■ Exercise brief ■
The answer must reproduce all of the data below exactly and contain no images.

Data records:

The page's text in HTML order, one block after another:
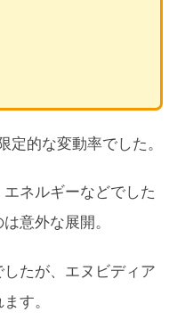
定的な変動率でした。
ネルギーなどでした
意外な展開。
たが、エヌビディア
す。

■ Answer area ■
The page's text in HTML order, one block after another:
定的な変動率でした。
ネルギーなどでした
意外な展開。
たが、エヌビディア
す。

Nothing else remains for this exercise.